House Bill 5184 (S-1) would include in the sentencing guidelines criminal offenses contained in Public Act 53 of 1979, along with new penalties proposed by House Bill 5186 (S-1) for some of those offenses. Unlawful access to a computer, computer system, or computer program would be a Class E property felony with a statutory maximum of five years' imprisonment. Unlawful access with a prior conviction would be a Class D property felony with a 10-year maximum. The bill also would establish the class and statutory maximum for using a computer to commit a crime, according to the maximum term of imprisonment applicable to the crime committed, as shown in Table 1.
|Maximum Term of Crime
|At least 1 but less than 2||G||2|
|At least 2 but less than 4||F||4|
|At least 4 but less than 10||D||7|
|At least 10 but less than 20||C||10|
|At least 20 or life||C||20|
The sentencing court would have to determine the offense category, offense variable level, and prior record level based on the underlying offense.

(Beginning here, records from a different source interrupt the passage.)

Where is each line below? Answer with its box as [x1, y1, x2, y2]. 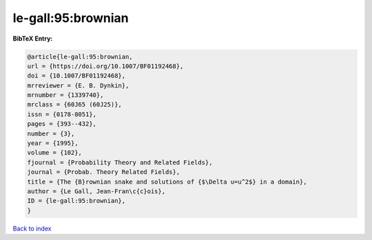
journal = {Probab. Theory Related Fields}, [27, 168, 180, 176]
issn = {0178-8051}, [27, 110, 96, 118]
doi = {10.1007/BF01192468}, [27, 72, 126, 80]
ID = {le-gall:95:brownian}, [27, 197, 126, 205]
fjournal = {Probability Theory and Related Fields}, [27, 158, 213, 166]
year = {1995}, [27, 140, 79, 147]
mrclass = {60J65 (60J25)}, [27, 100, 122, 109]
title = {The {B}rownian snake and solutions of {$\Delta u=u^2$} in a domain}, [27, 177, 307, 186]
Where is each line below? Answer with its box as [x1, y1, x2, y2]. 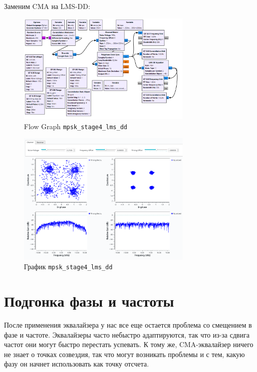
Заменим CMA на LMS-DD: [4, 1, 90, 11]
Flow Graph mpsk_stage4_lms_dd [24, 121, 127, 131]
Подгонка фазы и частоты [4, 290, 174, 311]
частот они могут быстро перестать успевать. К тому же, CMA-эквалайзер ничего [4, 339, 254, 350]
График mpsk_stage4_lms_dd [24, 261, 113, 272]
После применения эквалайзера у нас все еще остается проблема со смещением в [4, 319, 252, 330]
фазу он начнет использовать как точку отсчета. [4, 359, 149, 369]
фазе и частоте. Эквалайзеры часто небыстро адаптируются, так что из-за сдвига [4, 329, 250, 340]

House Bill 5185 (S-2) would amend Section 6 of Public Act 53 of 1979, which prohibits the use of a computer or a computer program, system, or network to commit a crime. The bill also would prohibit computer use to attempt, conspire, or solicit another person to commit a crime. The bill specifies that Section 6 would not prohibit a person from being convicted of any other violation, including the underlying offense. Section 6 would apply regardless of whether the person was convicted of the underlying offense.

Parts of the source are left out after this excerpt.